[[ LISTED RECORDS, beginning ]]

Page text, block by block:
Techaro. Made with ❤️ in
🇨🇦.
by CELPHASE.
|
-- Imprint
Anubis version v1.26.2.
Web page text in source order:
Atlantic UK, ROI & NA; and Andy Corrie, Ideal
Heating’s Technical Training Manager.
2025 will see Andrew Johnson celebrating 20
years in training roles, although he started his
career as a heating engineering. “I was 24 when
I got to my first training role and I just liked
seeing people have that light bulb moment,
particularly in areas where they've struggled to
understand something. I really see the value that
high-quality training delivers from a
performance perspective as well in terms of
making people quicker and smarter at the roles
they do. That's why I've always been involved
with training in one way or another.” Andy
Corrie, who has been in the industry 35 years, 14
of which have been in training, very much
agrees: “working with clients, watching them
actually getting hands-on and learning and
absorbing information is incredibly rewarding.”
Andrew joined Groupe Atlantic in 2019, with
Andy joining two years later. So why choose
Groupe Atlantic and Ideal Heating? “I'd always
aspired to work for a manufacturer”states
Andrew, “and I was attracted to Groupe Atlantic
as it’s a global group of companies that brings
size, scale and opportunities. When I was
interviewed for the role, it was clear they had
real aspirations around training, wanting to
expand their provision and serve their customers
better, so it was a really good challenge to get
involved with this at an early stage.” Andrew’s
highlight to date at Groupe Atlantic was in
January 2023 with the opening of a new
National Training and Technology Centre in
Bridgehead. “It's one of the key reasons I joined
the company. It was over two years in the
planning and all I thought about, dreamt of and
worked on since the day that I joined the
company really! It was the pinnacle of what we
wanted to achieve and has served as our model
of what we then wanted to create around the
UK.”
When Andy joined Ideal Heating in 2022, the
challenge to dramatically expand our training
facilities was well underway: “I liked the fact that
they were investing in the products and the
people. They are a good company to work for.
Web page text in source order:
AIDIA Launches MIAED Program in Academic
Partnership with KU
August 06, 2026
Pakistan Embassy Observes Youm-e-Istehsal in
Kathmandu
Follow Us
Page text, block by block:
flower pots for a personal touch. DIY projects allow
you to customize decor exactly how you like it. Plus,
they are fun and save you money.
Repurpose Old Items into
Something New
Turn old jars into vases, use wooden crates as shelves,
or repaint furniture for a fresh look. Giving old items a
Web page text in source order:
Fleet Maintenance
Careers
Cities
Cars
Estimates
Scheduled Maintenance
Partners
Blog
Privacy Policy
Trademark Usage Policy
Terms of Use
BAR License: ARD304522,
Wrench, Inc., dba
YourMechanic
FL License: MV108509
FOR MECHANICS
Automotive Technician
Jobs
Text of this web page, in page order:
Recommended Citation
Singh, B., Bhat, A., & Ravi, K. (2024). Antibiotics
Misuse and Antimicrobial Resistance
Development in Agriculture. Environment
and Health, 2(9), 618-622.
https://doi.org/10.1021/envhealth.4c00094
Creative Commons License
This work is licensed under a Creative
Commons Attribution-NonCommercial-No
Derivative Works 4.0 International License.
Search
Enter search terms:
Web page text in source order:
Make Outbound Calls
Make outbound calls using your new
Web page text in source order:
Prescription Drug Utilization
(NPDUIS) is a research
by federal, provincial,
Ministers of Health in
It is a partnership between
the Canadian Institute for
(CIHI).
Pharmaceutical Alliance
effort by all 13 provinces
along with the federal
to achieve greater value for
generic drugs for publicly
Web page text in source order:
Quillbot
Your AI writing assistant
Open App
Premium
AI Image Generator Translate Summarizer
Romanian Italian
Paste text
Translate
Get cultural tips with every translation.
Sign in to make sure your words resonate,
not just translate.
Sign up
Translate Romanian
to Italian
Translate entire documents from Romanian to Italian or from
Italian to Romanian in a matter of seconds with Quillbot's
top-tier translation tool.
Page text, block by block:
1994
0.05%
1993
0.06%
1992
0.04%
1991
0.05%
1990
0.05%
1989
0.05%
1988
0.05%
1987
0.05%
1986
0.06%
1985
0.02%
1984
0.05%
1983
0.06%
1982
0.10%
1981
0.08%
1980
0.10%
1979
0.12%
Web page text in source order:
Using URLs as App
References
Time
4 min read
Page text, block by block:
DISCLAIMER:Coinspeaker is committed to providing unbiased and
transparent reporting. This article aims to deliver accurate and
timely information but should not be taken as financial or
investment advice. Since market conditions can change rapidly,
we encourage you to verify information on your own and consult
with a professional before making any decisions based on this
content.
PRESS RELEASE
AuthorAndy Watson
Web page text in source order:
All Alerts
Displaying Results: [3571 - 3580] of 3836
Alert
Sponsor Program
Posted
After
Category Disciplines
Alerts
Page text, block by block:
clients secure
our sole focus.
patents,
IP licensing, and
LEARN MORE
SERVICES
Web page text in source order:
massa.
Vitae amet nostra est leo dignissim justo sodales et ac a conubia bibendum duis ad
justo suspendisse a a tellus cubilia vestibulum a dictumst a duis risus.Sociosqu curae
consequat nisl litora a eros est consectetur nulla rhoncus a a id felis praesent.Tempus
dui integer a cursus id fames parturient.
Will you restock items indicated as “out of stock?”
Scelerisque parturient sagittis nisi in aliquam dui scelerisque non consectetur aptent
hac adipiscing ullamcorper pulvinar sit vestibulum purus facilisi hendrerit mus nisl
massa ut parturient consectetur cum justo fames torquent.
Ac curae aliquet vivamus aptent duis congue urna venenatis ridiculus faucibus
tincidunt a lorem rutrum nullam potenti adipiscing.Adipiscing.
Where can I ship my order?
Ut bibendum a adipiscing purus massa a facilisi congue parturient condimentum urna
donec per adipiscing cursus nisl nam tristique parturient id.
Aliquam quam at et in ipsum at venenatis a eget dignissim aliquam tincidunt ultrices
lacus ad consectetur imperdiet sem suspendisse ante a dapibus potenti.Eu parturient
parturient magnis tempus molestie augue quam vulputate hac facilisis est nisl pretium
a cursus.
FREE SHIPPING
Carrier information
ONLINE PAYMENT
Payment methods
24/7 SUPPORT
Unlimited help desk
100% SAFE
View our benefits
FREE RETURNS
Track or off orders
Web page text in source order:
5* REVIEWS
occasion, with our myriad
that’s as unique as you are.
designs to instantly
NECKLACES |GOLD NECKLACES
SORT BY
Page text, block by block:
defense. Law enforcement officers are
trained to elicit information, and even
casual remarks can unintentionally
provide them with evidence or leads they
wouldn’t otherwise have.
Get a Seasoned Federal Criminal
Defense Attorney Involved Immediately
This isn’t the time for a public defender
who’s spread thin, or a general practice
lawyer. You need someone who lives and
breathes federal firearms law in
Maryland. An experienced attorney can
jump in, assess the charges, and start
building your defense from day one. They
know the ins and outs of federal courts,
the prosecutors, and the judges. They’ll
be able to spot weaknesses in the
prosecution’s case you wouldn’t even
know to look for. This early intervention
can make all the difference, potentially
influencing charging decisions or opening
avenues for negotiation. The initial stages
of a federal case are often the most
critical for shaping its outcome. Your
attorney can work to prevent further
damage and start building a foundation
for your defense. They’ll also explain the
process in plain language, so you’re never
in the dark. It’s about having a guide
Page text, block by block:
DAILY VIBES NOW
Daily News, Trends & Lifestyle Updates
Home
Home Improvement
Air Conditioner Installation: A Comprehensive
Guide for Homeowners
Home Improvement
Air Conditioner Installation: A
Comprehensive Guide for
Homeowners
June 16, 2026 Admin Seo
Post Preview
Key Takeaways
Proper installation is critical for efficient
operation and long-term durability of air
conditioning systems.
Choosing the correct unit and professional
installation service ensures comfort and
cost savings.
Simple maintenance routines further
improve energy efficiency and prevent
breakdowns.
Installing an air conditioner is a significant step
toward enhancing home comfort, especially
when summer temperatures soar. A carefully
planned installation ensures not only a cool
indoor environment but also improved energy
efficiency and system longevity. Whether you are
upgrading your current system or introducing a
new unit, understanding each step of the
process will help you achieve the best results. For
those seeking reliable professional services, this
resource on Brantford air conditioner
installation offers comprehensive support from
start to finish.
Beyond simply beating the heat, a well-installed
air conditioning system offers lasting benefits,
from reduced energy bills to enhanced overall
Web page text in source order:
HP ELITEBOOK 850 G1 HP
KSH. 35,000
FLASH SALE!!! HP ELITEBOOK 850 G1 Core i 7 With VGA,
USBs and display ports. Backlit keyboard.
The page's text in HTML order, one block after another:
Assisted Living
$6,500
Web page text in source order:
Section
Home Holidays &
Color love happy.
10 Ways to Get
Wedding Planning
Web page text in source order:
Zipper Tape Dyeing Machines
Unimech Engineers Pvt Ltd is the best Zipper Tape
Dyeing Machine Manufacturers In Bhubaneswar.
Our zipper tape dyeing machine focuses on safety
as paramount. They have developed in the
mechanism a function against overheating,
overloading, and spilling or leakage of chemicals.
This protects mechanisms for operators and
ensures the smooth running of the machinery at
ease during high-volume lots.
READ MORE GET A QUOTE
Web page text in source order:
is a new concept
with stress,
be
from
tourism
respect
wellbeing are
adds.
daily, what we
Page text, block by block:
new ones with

[[ LISTED RECORDS, end ]]

### [WHAT TO DO]
Keep both end lines and retype everything in the records above from the line containing "Color love happy." through the line containing "as paramount. They have developed in the", exactly, with nothing else.

### [YOUR RESPONSE]
Color love happy.
10 Ways to Get
Wedding Planning
Web page text in source order:
Zipper Tape Dyeing Machines
Unimech Engineers Pvt Ltd is the best Zipper Tape
Dyeing Machine Manufacturers In Bhubaneswar.
Our zipper tape dyeing machine focuses on safety
as paramount. They have developed in the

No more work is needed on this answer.